§ Provided material
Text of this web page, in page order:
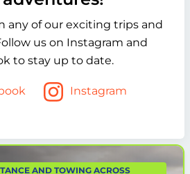
any of our exciting trips and
us on Instagram and
to stay up to date.
Instagram
AND TOWING ACROSS
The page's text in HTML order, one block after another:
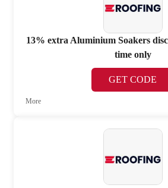
13% extra Aluminium Soakers
time only
GET CODE
More

§ Brief
Write the listing out exactly, apart from its pictures.

§ Solution to the problem
Text of this web page, in page order:
any of our exciting trips and
us on Instagram and
to stay up to date.
Instagram
AND TOWING ACROSS
The page's text in HTML order, one block after another:
13% extra Aluminium Soakers
time only
GET CODE
More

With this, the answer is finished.